Transfer enrollments overall have fallen by nearly 7% since fall 2020, with the biggest losses happening among students who were continuing — rather than returning to — their college education, an almost 12% drop.

These declines are part of colleges’ broader enrollment struggles spurred by the spread of COVID-19. Colleges have lost 1.2 million undergraduate students since the start of the health crisis, according to the National Student Clearinghouse, with the bulk disappearing from community colleges that face competition with a strong job market. 

The clearinghouse reported in February that the sector is just beginning to see hints of recovery with the year-over-year decline in undergraduates shrinking.

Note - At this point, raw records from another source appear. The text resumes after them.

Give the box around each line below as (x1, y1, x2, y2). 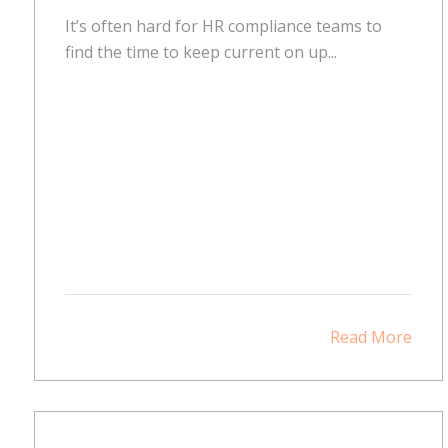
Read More (330, 325, 413, 348)
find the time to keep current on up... (65, 40, 337, 63)
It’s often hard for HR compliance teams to (65, 14, 382, 37)
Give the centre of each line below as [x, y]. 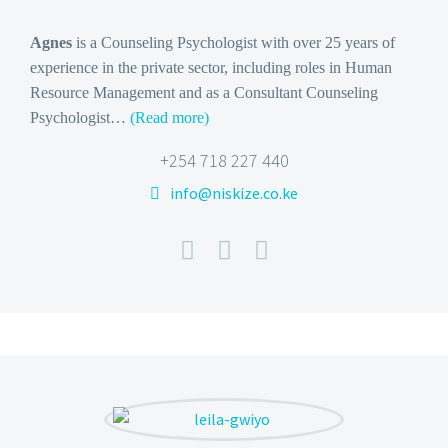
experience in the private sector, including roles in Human [211, 67]
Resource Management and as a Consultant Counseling [204, 92]
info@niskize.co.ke [234, 193]
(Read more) [169, 117]
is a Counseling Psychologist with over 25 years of [233, 42]
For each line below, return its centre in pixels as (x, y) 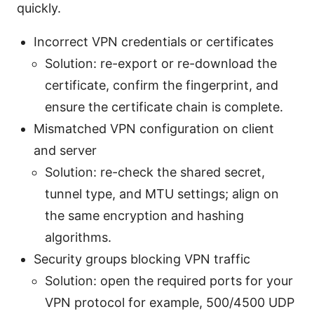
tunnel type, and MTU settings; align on (162, 193)
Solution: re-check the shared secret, (155, 172)
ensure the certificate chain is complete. (164, 107)
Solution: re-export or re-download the (161, 63)
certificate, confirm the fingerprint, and (162, 85)
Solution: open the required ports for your (169, 280)
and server (65, 150)
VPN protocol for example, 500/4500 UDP (170, 302)
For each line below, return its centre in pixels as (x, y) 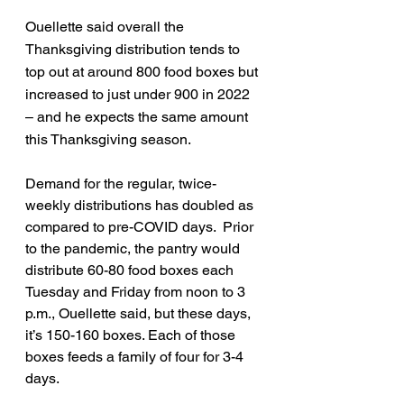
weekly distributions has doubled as (141, 205)
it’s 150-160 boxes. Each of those (132, 335)
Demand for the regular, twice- (121, 184)
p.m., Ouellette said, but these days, (140, 313)
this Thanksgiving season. (110, 139)
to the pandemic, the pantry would (134, 248)
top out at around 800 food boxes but (143, 72)
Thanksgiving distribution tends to (134, 49)
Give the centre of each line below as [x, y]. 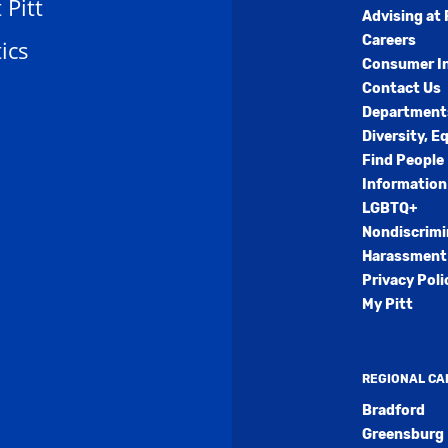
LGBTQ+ [389, 208]
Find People [402, 160]
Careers [388, 40]
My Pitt [387, 304]
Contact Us [401, 88]
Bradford [393, 410]
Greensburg [402, 434]
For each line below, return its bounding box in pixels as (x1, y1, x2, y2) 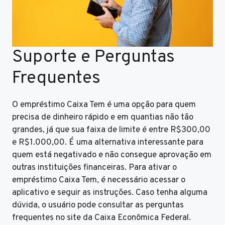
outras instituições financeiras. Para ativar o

“Unlike the stabilization that we saw in the general enrollment numbers last month, the number of students who transferred in fall 2022 is continuing the downward slide it has been on since the pandemic began in 2020, and this is especially true for upward transfers,” Doug Shapiro, executive director of the clearinghouse’s Research Center, said in a statement. 

Shapiro noted on a call with reporters Wednesday that the overall transfer decline of 2.3% from fall 2021 to fall 2022 was steeper than the rate of enrollment decline among nontransfer students, which means “transfer continues to be more constrained, more difficult for students during the pandemic, than same-school enrollment.”

Clearinghouse officials said they were particularly concerned with the tumbling share of students transferring to a four-year college from suburban and urban community colleges. They characterized bachelor’s degree programs as being “increasingly out of reach” for students attending these two-year colleges. 

Upward transfers from suburban two-year institutions have sunk by 11%, or 16,300 fewer students, since fall 2021, and those from urban community colleges plummeted 8.8%, or 20,200 students.

Not all the news was doom and gloom though.

The share of students moving from a rural community college to a four-year college actually increased by 1.4% year over year.

And for the first time since the pandemic started, transfers from students who stopped out began to rise — by 5.4%. That equated to 26,800 more students between fall 2021 and fall 2022.

Transfers to primarily online institutions drove almost 40% of this growth, the clearinghouse said.